[Devel] [PATCH vz9 v1 40/63] dm-ploop: process pios via runners

Alexander Atanasov alexander.atanasov at virtuozzo.com
Fri Jan 24 18:36:14 MSK 2025


Process pios in runner threads while preserving order.

Metadata writeback requries all prios pios to be processed,
since they can generate updates, so we have to wait before
processing writeback.
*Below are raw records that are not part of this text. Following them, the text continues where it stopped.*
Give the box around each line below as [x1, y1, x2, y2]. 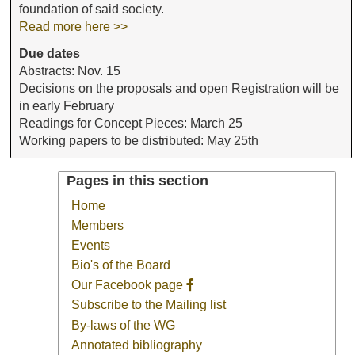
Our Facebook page [71, 278, 187, 292]
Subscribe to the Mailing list [71, 298, 227, 312]
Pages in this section [67, 172, 209, 189]
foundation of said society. [19, 2, 165, 17]
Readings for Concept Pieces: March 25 [19, 116, 243, 130]
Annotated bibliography [71, 338, 203, 352]
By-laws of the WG [71, 318, 176, 332]
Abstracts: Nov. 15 [19, 63, 121, 78]
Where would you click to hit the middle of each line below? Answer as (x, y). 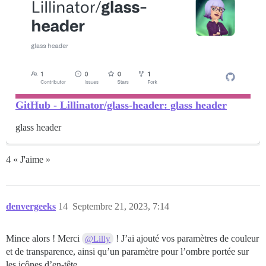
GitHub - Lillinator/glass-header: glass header (121, 105)
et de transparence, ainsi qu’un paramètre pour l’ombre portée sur (127, 251)
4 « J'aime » (28, 159)
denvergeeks (31, 206)
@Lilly (98, 238)
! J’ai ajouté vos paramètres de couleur (186, 238)
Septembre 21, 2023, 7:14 (121, 206)
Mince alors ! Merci (44, 238)

Fsync is yet sequential too.
Both can be improved in a next iterration.

https://virtuozzo.atlassian.net/browse/VSTOR-91821
Signed-off-by: Alexander Atanasov <alexander.atanasov at virtuozzo.com>
---
 drivers/md/dm-ploop-map.c | 138 ++++++++++++++++----------------------
 1 file changed, 59 insertions(+), 79 deletions(-)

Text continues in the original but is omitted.